AIM OF THE EXERCISE> Could you return, exactly as written, only the lines from the one holding "Mejora de los procesos (32, 138, 255, 163)" through the final line of the records below?

= Beginning of Section =

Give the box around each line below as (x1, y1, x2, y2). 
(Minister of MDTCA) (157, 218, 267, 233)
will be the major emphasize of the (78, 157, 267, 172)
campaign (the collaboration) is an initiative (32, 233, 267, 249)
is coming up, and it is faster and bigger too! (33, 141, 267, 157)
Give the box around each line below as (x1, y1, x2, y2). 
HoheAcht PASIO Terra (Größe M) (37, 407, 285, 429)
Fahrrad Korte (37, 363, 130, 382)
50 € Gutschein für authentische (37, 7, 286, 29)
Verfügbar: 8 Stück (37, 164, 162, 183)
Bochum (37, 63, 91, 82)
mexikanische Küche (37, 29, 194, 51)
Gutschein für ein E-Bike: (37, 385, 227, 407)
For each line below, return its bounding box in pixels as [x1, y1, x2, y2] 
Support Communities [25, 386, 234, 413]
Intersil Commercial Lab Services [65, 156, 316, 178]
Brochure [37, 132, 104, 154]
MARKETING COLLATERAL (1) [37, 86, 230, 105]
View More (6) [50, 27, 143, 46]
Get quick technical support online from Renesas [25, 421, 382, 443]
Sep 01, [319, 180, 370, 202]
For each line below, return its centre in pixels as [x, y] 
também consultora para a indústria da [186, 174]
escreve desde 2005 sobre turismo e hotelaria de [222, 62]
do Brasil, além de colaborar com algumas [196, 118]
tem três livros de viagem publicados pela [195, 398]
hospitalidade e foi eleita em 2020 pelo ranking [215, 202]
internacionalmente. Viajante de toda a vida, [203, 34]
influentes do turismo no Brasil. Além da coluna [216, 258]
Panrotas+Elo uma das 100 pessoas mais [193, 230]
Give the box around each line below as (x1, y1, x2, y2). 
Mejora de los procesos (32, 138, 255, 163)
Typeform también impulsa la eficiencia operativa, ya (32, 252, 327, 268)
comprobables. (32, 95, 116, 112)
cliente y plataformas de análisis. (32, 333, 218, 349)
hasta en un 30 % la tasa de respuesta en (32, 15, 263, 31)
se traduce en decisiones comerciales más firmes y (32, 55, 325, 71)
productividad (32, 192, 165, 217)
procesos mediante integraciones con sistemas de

= End of Section =

ANSWER FOR THIS EXERCISE>
Mejora de los procesos (32, 138, 255, 163)
Typeform también impulsa la eficiencia operativa, ya (32, 252, 327, 268)
comprobables. (32, 95, 116, 112)
cliente y plataformas de análisis. (32, 333, 218, 349)
hasta en un 30 % la tasa de respuesta en (32, 15, 263, 31)
se traduce en decisiones comerciales más firmes y (32, 55, 325, 71)
productividad (32, 192, 165, 217)
procesos mediante integraciones con sistemas de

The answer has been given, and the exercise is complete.